Long comment, but it is your data so I want to make sure I transfer what I learned. Feel free to follow-up with me here or offline with any other questions.
Thanks!
I really appreciate all the thought you’ve put into this, its a very useful analysis that we hadn’t done too much of.
We’re pretty sure that the users with thousands of likes are spam (splikes), I considered removing them for the competition, but wasn’t sure what cutoff to use.
I’ll follow up more when I can get more time to dig through everyone’s code.
[…] only was this Carter’s first win, it was also his first contest. You can read the detailed explanation of his victory on his blog, but the gist is that he didn’t get too involved with complex social graphing to […]
[…] only was this Carter’s first win, it was also his first contest. You can read the detailed explanation of his victory on his blog, but the gist is that he didn’t get too involved with complex social graphing to […]
Hi,
very nice…
Few things I would like Carters view on:
-Overkill – if I told my phd friend that science should use more intuition rather than reducing everything to such atomic fine grained ‘things’ do you think he would be still be that inclined to by me a beer after work on a friday? enter systems thinking…
-Would you class network theory as a branch of systems theory?
-Did you notice any hubs or connectors when looking at the data in terms of the connectors – did you actually run any ‘topology’ models?
-Did you have a steer towards randomness or weak/strong ties?
-Are you able to look at the contents of the blog and maybe tie in some external happenings in the world relevant to the time window of the blog – e.g. financial crash etc.
Does the comp have anything to locks down the findings in that you could submit them to a relevant educational/science institute that is looking into network theory?
thanks
Dean
Dean:
Sorry for the late reply, just returning from vacation.
I hope you will still get that beer from your phd friend.
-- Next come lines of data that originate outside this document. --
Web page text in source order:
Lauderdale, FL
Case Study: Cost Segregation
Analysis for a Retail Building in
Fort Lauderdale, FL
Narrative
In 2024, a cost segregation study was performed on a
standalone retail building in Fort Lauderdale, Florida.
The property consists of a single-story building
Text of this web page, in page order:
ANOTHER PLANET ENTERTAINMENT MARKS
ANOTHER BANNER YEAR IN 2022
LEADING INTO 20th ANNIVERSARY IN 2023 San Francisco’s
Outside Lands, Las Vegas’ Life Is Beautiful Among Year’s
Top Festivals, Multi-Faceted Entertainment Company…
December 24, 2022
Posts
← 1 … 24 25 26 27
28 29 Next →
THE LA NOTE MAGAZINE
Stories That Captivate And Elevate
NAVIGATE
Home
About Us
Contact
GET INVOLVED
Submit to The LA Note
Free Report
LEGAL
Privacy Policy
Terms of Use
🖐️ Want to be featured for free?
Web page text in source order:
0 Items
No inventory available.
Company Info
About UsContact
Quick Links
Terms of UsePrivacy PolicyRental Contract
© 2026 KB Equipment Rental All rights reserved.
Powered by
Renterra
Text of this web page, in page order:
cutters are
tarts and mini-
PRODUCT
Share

I emphasize intuition because I think ‘good enough’ heuristics usually attain the lion’s share of actual benefit in predictive modeling problems. We still need the precise explanations from your friend to inform how we develop those heuristics. In other words, I like to take shortcuts – but I need the real scientists to show me where it is I am taking a shortcut to.
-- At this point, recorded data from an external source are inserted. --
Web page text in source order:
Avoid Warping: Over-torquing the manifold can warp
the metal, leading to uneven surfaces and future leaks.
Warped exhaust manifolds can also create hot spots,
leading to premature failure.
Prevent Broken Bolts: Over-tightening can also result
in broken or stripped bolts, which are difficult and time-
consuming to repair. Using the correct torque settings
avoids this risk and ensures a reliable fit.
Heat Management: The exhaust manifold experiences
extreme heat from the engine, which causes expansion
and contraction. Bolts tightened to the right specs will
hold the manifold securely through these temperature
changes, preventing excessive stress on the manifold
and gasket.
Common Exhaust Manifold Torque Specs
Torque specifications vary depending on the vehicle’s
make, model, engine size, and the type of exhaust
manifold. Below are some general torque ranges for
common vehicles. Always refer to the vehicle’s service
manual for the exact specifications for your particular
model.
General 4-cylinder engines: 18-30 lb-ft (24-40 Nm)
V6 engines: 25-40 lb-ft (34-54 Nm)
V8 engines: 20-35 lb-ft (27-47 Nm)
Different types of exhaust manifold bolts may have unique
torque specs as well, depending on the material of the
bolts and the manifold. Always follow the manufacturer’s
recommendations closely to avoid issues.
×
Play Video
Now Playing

I doubt I’m qualified to opine on the taxonomy of network theory, but I would put it under systems theory. However, most of the work done in problems like uses relatively static views of the network, whereas what little I know about systems theory is focused on more dynamic processes.
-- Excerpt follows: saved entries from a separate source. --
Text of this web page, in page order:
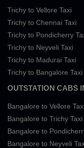
Trichy to Vellore Taxi
Trichy to Chennai Taxi
Trichy to Pondicherry
Trichy to Neyveli Taxi
Trichy to Madurai Taxi
Trichy to Bangalore Taxi
OUTSTATION CABS
Bangalore to Vellore Taxi
Bangalore to Trichy Taxi
Bangalore to
Bangalore to Neyveli
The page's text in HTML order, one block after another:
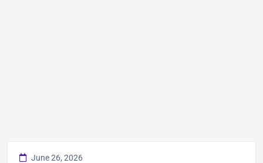
June 26, 2026
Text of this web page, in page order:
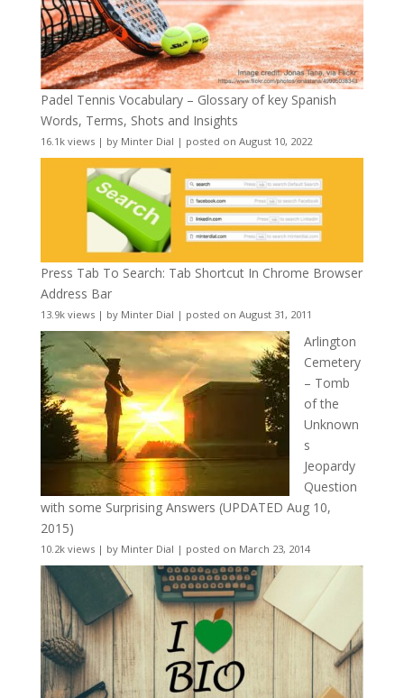
Padel Tennis Vocabulary – Glossary of key Spanish
Words, Terms, Shots and Insights
16.1k views| by Minter Dial | posted on August 10, 2022
Press Tab To Search: Tab Shortcut In Chrome Browser
Address Bar
13.9k views| by Minter Dial | posted on August 31, 2011
Arlington
Cemetery
– Tomb
of the
Unknown
s
Jeopardy
Question
with some Surprising Answers (UPDATED Aug 10,
2015)
10.2k views| by Minter Dial | posted on March 23, 2014

The biggest hubs and connectors in the data were false – ‘spam bot’ users who liked thousands of posts in order to sell Viagra. I did not filter them from the node distance and centrality calculations due to time, but I think doing so would have added significantly to the effectiveness of these metrics.
Only a short time frame was open in the contest, so I don’t know if any world events of significance would have influenced activity. Would be fascinating to see with a longer time frame.
Finally, I’m using this blog to try to get out information about what I used in the contest. My day job and night job (2 young sons) makes any more elaborate publishing unfeasible. That being said, I may look into presenting a more unified view of the findings at relevant conferences, if anyone’s interested.
Great Content…
A powerful share, I just given this onto a colleague who was doing somewhat evaluation on this. And he in actual fact purchased me breakfast as a result of I located it for him.. smile. So let me reword that: Thnx for the deal with! Nonetheless yeah Th…
I am confused, how did you find the first ‘like-graph’, with Masimum Likelihood ? Is it given in the competition’s documents? Why does User B have 3 edges unlike the others? Thanks.